Воспоминания лежали вперемешку, одной грудой, без меток. Тесный двор с деревом и тесный двор с жёлобом сложились в один двор, и по нему нельзя было пройти, не спутав ног. Спина у окна, прямая, у колыбели, и спина над стойкой рассветной сушильни, стояли рядом, вполоборота, и обе были родными до перехваченного горла, и которая из них смотрела на него, а на которую смотрел он — не разобрать. Вода у кромки, серая, вечерняя, сливалась с другой водой, у другого берега, которого он не видел никогда. Он потянулся разобрать, своё к своему, как раскладывал всё и всегда, и не нашёл, чем тянуться: то, что раскладывает, само лежало в груде, третьим предметом сверху.

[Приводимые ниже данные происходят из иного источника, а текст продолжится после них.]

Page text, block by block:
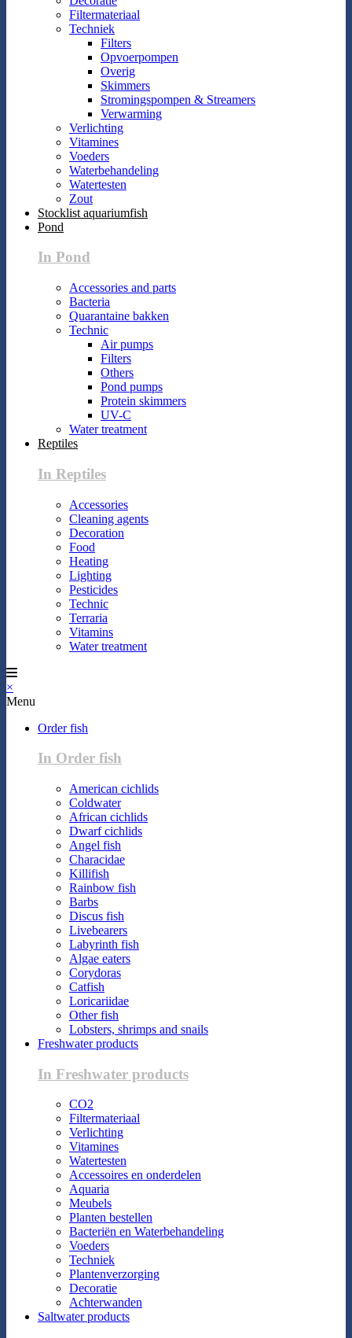
Filtermateriaal
Techniek
Filters
Opvoerpompen
Overig
Skimmers
Stromingspompen & Streamers
Verwarming
Verlichting
Vitamines
Voeders
Waterbehandeling
Watertesten
Zout
Stocklist aquariumfish
Pond
In Pond
Accessories and parts
Bacteria
Quarantaine bakken
Technic
Air pumps
Filters
Others
Pond pumps
Protein skimmers
UV-C
Water treatment
Reptiles
In Reptiles
Accessories
Cleaning agents
Decoration
Food
Heating
Lighting
Pesticides
Technic
Terraria
Vitamins
Water treatment
×
Menu
Order fish
In Order fish
American cichlids
Coldwater
African cichlids
Dwarf cichlids
Angel fish
Characidae
Killifish
Rainbow fish
Barbs
Discus fish
Livebearers
Labyrinth fish
Algae eaters
Corydoras
Catfish
Loricariidae
Other fish
Lobsters, shrimps and snails
Freshwater products
In Freshwater products
CO2
Filtermateriaal
Verlichting
Vitamines
Watertesten
Accessoires en onderdelen
Aquaria
Meubels
Planten bestellen
Bacteriën en Waterbehandeling
Voeders
Techniek
Plantenverzorging
Decoratie
Achterwanden
Saltwater products
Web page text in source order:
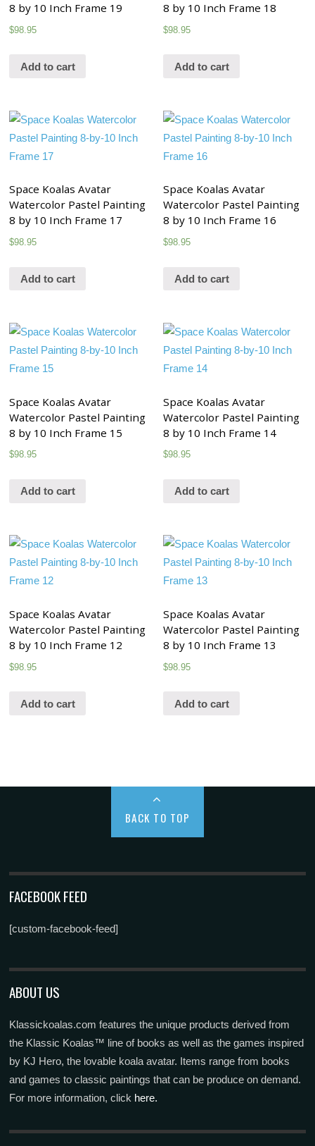
8 by 10 Inch Frame 19
$98.95
Add to cart
8 by 10 Inch Frame 18
$98.95
Add to cart
Space Koalas Avatar
Watercolor Pastel Painting
8 by 10 Inch Frame 17
$98.95
Add to cart
Space Koalas Avatar
Watercolor Pastel Painting
8 by 10 Inch Frame 16
$98.95
Add to cart
Space Koalas Avatar
Watercolor Pastel Painting
8 by 10 Inch Frame 15
$98.95
Add to cart
Space Koalas Avatar
Watercolor Pastel Painting
8 by 10 Inch Frame 14
$98.95
Add to cart
Space Koalas Avatar
Watercolor Pastel Painting
8 by 10 Inch Frame 12
$98.95
Add to cart
Space Koalas Avatar
Watercolor Pastel Painting
8 by 10 Inch Frame 13
$98.95
Add to cart
BACK TO TOP
FACEBOOK FEED
[custom-facebook-feed]
ABOUT US
Klassickoalas.com features the unique products derived from
the Klassic Koalas™ line of books as well as the games inspired
by KJ Hero, the lovable koala avatar. Items range from books
and games to classic paintings that can be produce on demand.
For more information, click here.
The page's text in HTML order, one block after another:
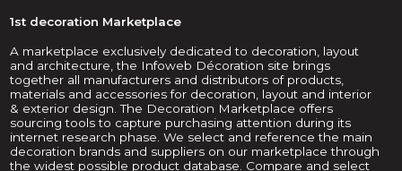
1st decoration Marketplace
A marketplace exclusively dedicated to decoration, layout
and architecture, the Infoweb Décoration site brings
together all manufacturers and distributors of products,
materials and accessories for decoration, layout and interior
& exterior design. The Decoration Marketplace offers
sourcing tools to capture purchasing attention during its
internet research phase. We select and reference the main
decoration brands and suppliers on our marketplace through
the widest possible product database. Compare and select
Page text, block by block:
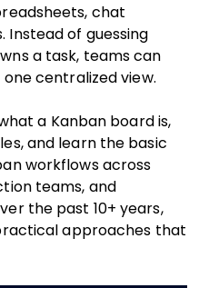
chat
Instead of guessing
a task, teams can
centralized view.
a Kanban board is,
and learn the basic
workflows across
teams, and
the past 10+ years,
approaches that
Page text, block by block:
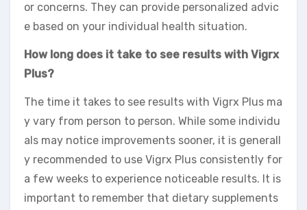
or concerns. They can provide personalized advic
e based on your individual health situation.
How long does it take to see results with Vigrx
Plus?
The time it takes to see results with Vigrx Plus ma
y vary from person to person. While some individu
als may notice improvements sooner, it is generall
y recommended to use Vigrx Plus consistently for
a few weeks to experience noticeable results. It is
important to remember that dietary supplements
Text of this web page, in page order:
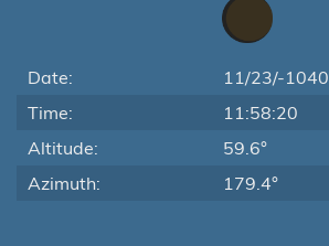
Date:
11/23/-1040
Time:
11:58:20
Altitude:
59.6°
Azimuth:
179.4°
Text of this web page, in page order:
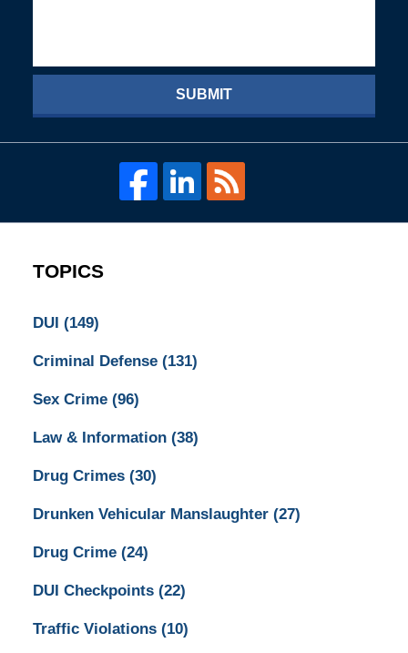
SUBMIT
TOPICS
DUI (149)
Criminal Defense (131)
Sex Crime (96)
Law & Information (38)
Drug Crimes (30)
Drunken Vehicular Manslaughter (27)
Drug Crime (24)
DUI Checkpoints (22)
Traffic Violations (10)
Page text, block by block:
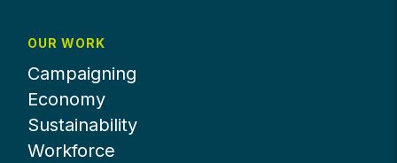
OUR WORK
Campaigning
Economy
Sustainability
Workforce
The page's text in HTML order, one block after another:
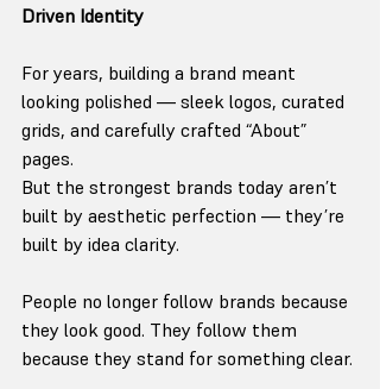
Driven Identity
For years, building a brand meant
looking polished — sleek logos, curated
grids, and carefully crafted “About”
pages.
But the strongest brands today aren’t
built by aesthetic perfection — they’re
built by idea clarity.
People no longer follow brands because
they look good. They follow them
because they stand for something clear.
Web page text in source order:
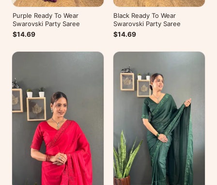
Purple Ready To Wear
Swarovski Party Saree
$14.69
Black Ready To Wear
Swarovski Party Saree
$14.69

Он потянулся к имени, своему, последнему из своего, тому, на которое учил тело отзываться всем корпусом. Имя было. Оно стояло близко, на кончике всего, и не давалось, как не даётся слово, которое знаешь наверняка и не можешь произнести. Когда-то сон так же берёг чужое имя, а теперь что-то столь же бережно и старательно прибирало его собственное.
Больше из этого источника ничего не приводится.